He was never allowed back here after that. He had overheard Mochida’s mom tell his mother that he was a bad influence.

The door quickly opens and closes behind him, and Tsuna jumps a little, snapping out of memory lane as Mochida settles beside him.

“Okay, the stuff on your head looks dry, so probably we should look at that wound on your back first.”

Getting his shirt off was a two-man job. Tsuna was crying again by the time they got it off, as the fabric had settled in the hole in his shoulder and they had to rip it out. Mochida plugged it with gauze until the bleeding slowed.

Tsuna looked back when he took it off again, and then turned back around immediately. Mochida was wide-eyed and overwhelmed and that in turn was freaking Tsuna out. He headed in to wet a towel, and finally put on some butterfly bandages and taped on a pad after wiping it off as best he could.

“Okay. You need a hospital for that, but –that should be good for now.” (_falseconfidence_) “Okay, now your head.”
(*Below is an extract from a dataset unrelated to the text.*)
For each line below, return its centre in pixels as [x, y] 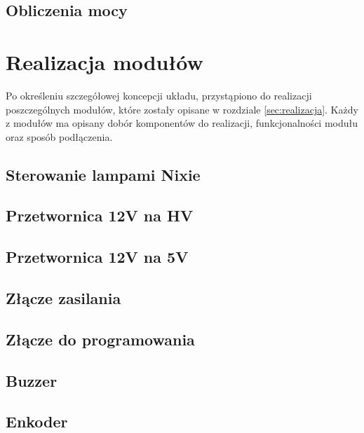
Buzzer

When Mochida heads back in to wash the hand towel he’s using, Tsuna hears a thump. Running water is in the kitchen, but the thump came from the hall closet.

There it goes again.

Louder and repeating.

The water’s still running in the kitchen, so probably Mochida can’t hear it. Tsuna holds his breath and wobbles to his feet. He peers into the front hallway. Why aren’t they patching him up inside anyway? He listens.

Another thump and this time Tsuna can see the closet door shake.
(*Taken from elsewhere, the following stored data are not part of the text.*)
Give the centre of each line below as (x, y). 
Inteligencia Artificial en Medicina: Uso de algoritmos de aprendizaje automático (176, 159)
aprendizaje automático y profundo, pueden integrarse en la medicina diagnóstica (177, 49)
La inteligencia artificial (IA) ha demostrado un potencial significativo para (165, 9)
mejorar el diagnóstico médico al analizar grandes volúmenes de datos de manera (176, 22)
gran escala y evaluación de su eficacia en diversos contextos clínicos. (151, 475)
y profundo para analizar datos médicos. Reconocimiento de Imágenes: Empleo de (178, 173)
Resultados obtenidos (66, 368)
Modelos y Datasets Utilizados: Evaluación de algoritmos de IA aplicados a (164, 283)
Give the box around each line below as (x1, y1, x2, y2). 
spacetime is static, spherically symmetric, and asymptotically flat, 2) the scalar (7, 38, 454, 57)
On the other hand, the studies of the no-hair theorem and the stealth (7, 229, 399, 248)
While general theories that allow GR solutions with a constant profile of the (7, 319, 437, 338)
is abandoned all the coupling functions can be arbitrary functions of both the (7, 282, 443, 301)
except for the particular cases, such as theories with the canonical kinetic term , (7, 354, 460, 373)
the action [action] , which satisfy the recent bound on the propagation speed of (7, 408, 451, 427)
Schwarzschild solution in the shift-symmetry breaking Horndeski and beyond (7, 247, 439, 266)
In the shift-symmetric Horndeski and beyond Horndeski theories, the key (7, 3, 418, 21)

He steps inside, sliding off his school uwabaki automatically. Stubs his toe on the step up, but manages to keep his reaction to a hiss. It’s quiet as he tiptoes carefully down the hallway.

The doors have stopped rattling, but Tsuna thinks he can hear something, something soft. A rustle. He steps warily closer, turning an ear toward it, listening.

A harsh gargling sound comes, loud after the silence, and a small shriek escapes Tsuna as he stumbles back. The door bangs, slamming against the lock, shaking violently now, and the hissing moaning grows loud, hungry.

Tsuna is plastered against the opposite wall, terrified, looking at the previously innocent door.

A hand grabs his shoulder and shoves him down the hall.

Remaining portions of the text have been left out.